The task
For every line in the records that has the word "grey", make a copy.
=-=-=-=-=
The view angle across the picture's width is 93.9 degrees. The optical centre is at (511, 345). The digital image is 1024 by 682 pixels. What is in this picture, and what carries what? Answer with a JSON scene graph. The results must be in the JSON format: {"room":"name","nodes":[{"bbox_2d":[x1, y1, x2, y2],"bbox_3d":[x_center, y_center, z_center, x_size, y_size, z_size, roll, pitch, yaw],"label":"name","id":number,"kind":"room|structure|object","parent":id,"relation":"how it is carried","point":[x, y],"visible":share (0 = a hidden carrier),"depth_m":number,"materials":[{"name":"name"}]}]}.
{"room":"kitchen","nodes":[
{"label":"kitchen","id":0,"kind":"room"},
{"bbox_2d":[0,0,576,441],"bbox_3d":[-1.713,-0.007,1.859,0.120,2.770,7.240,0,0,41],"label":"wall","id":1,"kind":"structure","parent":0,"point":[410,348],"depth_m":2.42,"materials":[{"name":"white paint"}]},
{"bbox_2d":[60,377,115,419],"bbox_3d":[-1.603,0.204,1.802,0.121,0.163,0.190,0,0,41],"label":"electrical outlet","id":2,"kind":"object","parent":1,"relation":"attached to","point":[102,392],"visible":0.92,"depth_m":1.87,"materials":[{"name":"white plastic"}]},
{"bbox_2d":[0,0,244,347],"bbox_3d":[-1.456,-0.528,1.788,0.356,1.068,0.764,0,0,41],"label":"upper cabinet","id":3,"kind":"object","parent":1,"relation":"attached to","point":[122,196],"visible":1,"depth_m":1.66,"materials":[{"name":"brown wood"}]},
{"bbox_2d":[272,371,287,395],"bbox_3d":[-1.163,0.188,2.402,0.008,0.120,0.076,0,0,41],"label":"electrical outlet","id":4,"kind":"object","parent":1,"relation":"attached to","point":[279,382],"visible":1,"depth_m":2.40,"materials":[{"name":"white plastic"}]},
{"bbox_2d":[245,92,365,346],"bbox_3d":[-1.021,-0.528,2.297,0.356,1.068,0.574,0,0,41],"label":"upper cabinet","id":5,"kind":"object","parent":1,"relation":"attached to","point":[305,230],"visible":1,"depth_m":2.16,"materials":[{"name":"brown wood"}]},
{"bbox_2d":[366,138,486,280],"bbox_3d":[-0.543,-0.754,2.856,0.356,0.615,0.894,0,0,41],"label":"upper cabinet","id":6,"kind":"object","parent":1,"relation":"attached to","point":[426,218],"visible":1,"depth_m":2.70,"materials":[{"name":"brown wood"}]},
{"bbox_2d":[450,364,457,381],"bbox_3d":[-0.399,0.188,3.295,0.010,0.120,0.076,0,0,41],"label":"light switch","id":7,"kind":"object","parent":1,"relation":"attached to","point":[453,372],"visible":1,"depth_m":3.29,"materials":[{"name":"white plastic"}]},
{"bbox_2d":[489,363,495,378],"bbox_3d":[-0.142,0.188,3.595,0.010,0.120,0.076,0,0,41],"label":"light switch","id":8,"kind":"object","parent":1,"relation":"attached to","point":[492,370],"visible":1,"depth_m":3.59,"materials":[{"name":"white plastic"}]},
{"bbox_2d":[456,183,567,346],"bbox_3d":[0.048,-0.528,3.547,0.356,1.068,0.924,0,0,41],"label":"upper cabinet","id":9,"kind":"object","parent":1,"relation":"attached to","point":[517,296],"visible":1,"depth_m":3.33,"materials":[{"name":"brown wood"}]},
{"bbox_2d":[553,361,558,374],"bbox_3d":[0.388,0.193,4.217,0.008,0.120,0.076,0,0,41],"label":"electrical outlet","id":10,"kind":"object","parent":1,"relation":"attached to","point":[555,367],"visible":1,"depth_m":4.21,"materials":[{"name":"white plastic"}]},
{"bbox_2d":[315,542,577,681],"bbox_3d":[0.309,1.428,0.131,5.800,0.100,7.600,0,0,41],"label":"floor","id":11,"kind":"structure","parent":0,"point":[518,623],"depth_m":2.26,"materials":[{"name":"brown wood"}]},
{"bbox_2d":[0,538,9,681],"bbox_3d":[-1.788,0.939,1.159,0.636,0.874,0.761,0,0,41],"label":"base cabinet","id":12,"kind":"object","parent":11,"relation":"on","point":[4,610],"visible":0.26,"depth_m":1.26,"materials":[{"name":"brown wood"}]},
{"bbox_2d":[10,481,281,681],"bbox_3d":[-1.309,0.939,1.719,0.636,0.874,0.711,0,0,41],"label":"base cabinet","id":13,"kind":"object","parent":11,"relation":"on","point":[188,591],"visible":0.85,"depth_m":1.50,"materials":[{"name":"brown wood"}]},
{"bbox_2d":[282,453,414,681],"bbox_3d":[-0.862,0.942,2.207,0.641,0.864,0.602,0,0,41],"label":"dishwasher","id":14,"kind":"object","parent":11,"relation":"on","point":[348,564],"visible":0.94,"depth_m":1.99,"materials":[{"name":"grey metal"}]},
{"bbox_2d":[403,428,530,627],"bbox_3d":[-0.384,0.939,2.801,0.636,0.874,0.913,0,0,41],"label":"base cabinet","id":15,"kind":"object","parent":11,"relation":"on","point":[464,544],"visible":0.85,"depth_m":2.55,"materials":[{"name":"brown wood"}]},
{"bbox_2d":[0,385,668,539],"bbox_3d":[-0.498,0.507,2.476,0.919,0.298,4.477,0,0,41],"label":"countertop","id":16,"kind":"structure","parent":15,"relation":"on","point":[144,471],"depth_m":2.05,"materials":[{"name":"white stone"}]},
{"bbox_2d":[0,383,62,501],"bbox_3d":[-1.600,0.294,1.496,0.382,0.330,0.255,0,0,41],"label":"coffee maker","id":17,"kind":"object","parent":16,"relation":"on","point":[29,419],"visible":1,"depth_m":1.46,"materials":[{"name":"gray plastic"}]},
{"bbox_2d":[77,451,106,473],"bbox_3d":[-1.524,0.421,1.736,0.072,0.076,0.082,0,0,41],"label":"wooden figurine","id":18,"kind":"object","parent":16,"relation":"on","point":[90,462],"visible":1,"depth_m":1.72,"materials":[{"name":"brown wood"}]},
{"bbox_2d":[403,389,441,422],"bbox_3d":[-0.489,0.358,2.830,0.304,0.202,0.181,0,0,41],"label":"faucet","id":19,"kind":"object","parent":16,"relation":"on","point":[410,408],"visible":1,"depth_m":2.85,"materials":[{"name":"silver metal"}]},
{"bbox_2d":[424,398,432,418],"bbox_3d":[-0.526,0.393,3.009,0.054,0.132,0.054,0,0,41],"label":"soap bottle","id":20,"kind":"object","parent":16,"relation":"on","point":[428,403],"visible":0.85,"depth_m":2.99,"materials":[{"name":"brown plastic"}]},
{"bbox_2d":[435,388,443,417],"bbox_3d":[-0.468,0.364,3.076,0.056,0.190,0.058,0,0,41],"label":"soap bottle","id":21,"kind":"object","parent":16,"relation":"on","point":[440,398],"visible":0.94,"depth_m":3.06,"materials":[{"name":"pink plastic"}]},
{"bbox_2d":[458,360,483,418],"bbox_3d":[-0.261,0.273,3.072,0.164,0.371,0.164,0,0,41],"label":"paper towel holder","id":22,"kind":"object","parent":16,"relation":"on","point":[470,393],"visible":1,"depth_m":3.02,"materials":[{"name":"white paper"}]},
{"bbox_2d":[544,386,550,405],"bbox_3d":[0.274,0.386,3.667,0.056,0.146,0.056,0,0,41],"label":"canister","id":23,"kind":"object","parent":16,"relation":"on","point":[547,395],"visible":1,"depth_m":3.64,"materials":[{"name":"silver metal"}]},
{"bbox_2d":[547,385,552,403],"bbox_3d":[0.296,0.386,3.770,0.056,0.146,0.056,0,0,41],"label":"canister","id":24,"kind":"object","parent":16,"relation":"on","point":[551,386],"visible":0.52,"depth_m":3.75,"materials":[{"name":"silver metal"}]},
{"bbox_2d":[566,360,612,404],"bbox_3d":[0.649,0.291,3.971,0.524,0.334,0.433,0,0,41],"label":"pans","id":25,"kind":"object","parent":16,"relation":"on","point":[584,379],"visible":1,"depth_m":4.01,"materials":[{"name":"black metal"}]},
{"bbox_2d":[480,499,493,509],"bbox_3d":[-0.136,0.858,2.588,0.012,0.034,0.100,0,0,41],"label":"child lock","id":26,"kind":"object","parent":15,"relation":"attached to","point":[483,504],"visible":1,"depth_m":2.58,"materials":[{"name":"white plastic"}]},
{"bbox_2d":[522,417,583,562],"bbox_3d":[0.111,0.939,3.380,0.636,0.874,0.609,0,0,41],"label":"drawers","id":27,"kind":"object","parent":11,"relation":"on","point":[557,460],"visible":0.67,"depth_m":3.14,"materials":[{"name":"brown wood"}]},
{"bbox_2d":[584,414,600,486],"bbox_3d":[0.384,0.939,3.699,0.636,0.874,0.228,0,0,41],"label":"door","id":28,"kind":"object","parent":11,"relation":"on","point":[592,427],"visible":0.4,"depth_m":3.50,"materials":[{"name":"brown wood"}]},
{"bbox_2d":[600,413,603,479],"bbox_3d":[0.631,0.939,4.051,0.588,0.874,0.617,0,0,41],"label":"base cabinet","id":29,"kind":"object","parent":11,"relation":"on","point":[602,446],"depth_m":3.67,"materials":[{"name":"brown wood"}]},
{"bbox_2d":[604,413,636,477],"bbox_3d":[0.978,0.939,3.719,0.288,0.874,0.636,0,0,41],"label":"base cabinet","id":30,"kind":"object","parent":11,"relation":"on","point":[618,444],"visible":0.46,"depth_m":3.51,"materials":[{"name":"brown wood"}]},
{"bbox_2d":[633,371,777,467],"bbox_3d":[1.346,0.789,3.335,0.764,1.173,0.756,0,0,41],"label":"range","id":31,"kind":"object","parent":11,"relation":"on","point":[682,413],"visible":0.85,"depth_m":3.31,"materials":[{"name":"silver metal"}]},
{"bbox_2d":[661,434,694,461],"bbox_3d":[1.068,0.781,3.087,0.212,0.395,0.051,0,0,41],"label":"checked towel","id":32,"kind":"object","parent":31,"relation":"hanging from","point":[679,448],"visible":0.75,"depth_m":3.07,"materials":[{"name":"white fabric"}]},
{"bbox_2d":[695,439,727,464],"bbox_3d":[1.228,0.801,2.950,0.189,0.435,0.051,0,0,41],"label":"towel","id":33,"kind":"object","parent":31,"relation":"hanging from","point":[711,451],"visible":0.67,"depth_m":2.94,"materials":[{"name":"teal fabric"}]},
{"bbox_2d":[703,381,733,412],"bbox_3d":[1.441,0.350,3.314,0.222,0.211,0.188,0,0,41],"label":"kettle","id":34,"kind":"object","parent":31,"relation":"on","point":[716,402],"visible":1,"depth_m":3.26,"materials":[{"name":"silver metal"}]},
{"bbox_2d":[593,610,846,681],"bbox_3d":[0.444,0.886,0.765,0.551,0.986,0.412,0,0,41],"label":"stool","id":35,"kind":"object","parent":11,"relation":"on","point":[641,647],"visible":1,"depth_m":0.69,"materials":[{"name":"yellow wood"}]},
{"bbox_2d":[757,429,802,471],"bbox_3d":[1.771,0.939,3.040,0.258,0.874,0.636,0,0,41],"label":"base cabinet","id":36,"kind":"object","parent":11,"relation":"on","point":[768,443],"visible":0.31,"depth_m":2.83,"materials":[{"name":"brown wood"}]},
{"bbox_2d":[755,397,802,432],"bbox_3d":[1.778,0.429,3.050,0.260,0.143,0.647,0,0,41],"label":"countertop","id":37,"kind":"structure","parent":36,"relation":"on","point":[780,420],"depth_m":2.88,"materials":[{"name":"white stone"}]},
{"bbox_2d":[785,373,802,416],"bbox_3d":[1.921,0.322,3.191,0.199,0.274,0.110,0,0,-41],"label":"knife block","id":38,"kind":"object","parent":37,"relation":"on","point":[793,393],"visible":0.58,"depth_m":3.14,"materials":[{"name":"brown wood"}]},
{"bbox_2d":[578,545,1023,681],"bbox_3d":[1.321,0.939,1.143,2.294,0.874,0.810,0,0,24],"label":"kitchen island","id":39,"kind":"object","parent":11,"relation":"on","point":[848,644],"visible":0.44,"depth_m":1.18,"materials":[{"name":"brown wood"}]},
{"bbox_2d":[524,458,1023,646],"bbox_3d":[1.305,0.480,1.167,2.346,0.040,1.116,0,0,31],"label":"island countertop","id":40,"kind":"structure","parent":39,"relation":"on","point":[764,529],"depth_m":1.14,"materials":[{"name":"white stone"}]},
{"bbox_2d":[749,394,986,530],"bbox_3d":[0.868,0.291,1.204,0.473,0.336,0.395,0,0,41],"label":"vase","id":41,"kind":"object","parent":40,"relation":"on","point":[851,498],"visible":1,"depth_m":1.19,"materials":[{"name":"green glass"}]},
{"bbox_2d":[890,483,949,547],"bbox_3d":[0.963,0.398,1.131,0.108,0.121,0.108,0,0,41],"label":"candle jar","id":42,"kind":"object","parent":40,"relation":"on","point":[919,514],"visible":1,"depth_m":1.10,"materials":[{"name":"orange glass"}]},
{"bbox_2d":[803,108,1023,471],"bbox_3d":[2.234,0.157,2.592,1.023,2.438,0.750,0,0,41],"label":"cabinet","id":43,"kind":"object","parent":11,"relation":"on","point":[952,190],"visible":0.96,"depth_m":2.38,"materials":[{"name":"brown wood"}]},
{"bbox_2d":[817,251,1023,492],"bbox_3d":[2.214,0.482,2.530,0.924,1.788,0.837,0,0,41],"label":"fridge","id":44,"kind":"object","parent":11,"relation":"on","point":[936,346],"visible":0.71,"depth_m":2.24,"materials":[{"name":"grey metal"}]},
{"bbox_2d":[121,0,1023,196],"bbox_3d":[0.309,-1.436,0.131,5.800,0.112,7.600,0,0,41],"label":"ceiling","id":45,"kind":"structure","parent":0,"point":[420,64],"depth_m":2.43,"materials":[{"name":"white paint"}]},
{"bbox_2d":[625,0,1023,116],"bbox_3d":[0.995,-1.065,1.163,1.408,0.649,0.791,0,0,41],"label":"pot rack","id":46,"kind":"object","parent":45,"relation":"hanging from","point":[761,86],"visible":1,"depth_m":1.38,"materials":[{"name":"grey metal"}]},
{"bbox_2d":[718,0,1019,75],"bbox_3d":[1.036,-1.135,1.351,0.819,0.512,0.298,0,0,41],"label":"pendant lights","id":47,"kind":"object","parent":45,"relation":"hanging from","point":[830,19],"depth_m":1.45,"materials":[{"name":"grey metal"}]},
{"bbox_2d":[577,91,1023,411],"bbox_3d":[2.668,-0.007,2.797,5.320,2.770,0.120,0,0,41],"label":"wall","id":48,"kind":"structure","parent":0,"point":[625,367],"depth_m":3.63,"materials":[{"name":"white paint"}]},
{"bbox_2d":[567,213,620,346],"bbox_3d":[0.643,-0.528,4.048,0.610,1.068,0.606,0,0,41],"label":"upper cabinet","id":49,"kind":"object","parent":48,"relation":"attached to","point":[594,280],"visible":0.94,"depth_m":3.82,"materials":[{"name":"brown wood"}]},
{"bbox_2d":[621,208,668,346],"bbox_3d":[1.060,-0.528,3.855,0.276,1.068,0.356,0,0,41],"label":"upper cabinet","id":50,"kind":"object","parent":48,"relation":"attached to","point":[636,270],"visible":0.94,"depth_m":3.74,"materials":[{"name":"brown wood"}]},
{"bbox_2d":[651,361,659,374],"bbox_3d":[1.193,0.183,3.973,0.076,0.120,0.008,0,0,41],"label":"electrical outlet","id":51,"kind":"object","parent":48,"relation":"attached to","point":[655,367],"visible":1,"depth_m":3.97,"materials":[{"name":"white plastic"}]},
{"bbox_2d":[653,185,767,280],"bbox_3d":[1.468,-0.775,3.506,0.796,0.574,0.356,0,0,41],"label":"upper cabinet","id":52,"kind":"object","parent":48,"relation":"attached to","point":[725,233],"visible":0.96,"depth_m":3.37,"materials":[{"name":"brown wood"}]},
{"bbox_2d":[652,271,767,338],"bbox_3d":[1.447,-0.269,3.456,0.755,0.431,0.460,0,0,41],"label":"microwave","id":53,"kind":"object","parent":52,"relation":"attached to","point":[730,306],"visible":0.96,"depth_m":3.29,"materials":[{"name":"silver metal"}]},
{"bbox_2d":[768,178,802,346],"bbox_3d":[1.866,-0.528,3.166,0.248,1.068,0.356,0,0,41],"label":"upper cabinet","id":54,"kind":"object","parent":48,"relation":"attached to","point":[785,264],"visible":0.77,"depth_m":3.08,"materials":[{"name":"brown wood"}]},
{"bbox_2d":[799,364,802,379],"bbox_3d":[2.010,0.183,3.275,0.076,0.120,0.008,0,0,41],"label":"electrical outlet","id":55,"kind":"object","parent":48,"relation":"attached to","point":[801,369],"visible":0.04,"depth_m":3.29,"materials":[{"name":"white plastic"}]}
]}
=-=-=-=-=
Answer to this problem
{"bbox_2d":[282,453,414,681],"bbox_3d":[-0.862,0.942,2.207,0.641,0.864,0.602,0,0,41],"label":"dishwasher","id":14,"kind":"object","parent":11,"relation":"on","point":[348,564],"visible":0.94,"depth_m":1.99,"materials":[{"name":"grey metal"}]},
{"bbox_2d":[817,251,1023,492],"bbox_3d":[2.214,0.482,2.530,0.924,1.788,0.837,0,0,41],"label":"fridge","id":44,"kind":"object","parent":11,"relation":"on","point":[936,346],"visible":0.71,"depth_m":2.24,"materials":[{"name":"grey metal"}]},
{"bbox_2d":[625,0,1023,116],"bbox_3d":[0.995,-1.065,1.163,1.408,0.649,0.791,0,0,41],"label":"pot rack","id":46,"kind":"object","parent":45,"relation":"hanging from","point":[761,86],"visible":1,"depth_m":1.38,"materials":[{"name":"grey metal"}]},
{"bbox_2d":[718,0,1019,75],"bbox_3d":[1.036,-1.135,1.351,0.819,0.512,0.298,0,0,41],"label":"pendant lights","id":47,"kind":"object","parent":45,"relation":"hanging from","point":[830,19],"depth_m":1.45,"materials":[{"name":"grey metal"}]},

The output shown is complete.